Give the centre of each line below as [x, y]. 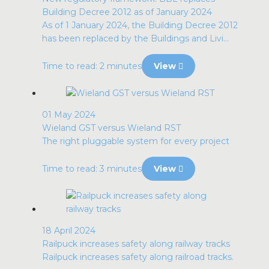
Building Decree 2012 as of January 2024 [127, 12]
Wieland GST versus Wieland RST [111, 128]
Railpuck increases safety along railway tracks [136, 244]
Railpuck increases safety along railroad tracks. [138, 257]
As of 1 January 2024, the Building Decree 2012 [140, 25]
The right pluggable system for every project [136, 141]
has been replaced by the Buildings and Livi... [135, 38]
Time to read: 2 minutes [92, 66]
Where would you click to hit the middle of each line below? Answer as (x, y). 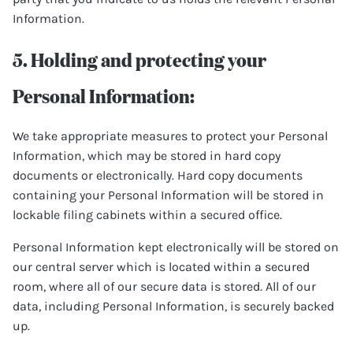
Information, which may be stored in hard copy (147, 156)
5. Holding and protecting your (139, 59)
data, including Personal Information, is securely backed (173, 306)
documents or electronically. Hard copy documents (158, 175)
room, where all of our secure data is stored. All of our (164, 286)
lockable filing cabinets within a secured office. (147, 215)
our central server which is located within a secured (161, 267)
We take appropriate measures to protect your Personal (170, 136)
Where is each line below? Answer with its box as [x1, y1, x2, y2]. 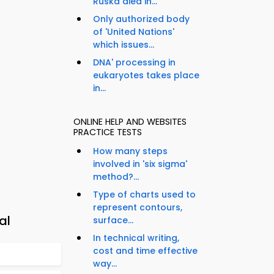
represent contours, [93, 201, 182, 214]
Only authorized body [93, 13, 190, 26]
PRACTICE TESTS [73, 126, 142, 139]
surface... [93, 214, 133, 227]
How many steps [93, 145, 168, 158]
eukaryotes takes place [93, 69, 199, 82]
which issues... [93, 39, 154, 51]
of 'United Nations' [93, 26, 174, 39]
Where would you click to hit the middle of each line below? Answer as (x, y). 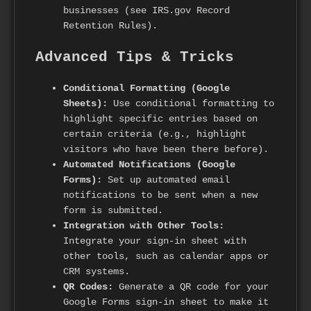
#####
Produce the lines from the first line of the entries through the line that contains "Railpuck increases safety along railway", exactly, leaving the pictures behind.

Give the centre of each line below as [x, y]. 
Building Decree 2012 as of January 2024 [127, 12]
Wieland GST versus Wieland RST [111, 128]
Railpuck increases safety along railway tracks [136, 244]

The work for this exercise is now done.